Weird dpinger and IPv6 issue?
-
Hiya,
Apologies if something like this has been bought up before but I had a little Google around and wasn't able to find anyone experiencing a similar issue to mine.
Recently FTTP became available to me here in the UK via a smaller alt net called CommunityFibre. I'm on the gig one package and pretty much getting my symmetrical gigabit internet no problems via pfSense. However since they also provide a /48 IPv6 address, I thought I'd delve into that a little bit.
Setup:
On my WAN interface I have DHCP6 enabled with the following options and am getting an IPv6 IP:
Problem: By default, the gateway seems to be picked up as a fe80 link local address by pfSense, although I can ping out via v6 from pfSense I've used Traceroute, identified the correct gateway address and have manually setup a v6 gateway and confirmed that I can still ping out. The issue I am experiencing is that dpinger shows that I get packet loss, no matter what monitor IP I use, it's the same whether it's Google, Cloudflare, or the Gateway itself however if I SSH into my pfSense box and run a ping6 I get no packet loss whatsoever.

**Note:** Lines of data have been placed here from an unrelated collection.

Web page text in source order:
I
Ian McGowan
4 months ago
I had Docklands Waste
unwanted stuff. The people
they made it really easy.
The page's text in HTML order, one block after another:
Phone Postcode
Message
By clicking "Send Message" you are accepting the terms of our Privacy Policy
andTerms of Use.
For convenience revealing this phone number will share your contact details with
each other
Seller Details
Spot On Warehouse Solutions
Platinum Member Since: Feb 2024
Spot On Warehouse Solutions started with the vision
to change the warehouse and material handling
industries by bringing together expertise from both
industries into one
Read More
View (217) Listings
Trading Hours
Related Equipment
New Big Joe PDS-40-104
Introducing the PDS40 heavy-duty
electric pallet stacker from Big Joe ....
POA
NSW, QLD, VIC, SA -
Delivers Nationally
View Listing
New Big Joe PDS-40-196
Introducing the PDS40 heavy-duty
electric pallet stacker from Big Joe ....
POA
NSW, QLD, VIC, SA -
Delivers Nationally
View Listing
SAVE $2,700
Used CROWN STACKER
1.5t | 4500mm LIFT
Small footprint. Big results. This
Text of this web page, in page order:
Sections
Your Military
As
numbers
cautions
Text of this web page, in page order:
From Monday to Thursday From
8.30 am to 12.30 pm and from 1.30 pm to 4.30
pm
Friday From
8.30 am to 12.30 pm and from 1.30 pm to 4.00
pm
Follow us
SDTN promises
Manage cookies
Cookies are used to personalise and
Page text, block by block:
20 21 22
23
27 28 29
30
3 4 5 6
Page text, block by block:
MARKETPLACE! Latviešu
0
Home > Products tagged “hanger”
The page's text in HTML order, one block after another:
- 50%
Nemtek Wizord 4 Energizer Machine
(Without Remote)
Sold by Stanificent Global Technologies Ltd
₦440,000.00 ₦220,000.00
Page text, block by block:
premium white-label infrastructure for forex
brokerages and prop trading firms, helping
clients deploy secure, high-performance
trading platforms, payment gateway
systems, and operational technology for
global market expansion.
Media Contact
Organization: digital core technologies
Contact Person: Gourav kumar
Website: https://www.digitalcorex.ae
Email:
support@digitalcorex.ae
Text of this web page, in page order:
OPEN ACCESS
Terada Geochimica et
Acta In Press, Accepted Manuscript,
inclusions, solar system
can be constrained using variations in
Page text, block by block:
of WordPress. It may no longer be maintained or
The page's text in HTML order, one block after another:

Has anyone else experienced anything similar? The loss ranges from 2%-10% but as far as I can tell it's only dpinger which has this issue, pinging out from SSH on v6 works absolutely fine. I've tried to mess with the monitoring intervals on the gateway but no joy so far.

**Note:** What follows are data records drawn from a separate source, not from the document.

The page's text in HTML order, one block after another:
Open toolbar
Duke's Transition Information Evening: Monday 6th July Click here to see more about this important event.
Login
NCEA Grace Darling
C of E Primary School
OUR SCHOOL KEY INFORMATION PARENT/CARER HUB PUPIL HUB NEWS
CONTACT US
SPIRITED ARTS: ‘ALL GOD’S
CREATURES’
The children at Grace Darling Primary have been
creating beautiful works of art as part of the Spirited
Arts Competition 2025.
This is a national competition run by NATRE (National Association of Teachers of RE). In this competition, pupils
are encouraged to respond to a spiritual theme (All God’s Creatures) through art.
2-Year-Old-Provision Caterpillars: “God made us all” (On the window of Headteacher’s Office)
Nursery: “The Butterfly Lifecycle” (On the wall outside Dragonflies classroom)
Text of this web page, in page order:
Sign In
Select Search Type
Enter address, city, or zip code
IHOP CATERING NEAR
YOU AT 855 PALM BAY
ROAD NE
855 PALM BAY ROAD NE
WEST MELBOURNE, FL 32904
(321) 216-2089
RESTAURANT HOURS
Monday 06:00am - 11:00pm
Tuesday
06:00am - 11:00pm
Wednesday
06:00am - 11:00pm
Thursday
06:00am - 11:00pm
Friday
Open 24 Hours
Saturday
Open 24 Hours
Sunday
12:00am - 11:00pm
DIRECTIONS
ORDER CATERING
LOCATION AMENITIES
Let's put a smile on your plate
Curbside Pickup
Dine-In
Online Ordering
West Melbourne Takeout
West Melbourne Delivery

Would appreciate any input on this one. :)
Setup: I'm running pfSense 2.5.2 (amd64) on a ESXi host, also worth noting that IPv4 gateway is rock solid, no loss whatsoever.
VM setup: VMXNET3 NICs
6GB of RAM assigned with 8vCPUsThanks in advance!
-
@pfsensation said in Weird dpinger and IPv6 issue?:
By default, the gateway seems to be picked up as a fe80 link local address by pfSense
Entirely normal. Link local addresses are often used in routing to the next hop. In fact, you don't actually need a WAN address as it plays no part in routing to your network.
-
@jknott said in Weird dpinger and IPv6 issue?:
@pfsensation said in Weird dpinger and IPv6 issue?:
By default, the gateway seems to be picked up as a fe80 link local address by pfSense
Entirely normal. Link local addresses are often used in routing to the next hop. In fact, you don't actually need a WAN address as it plays no part in routing to your network.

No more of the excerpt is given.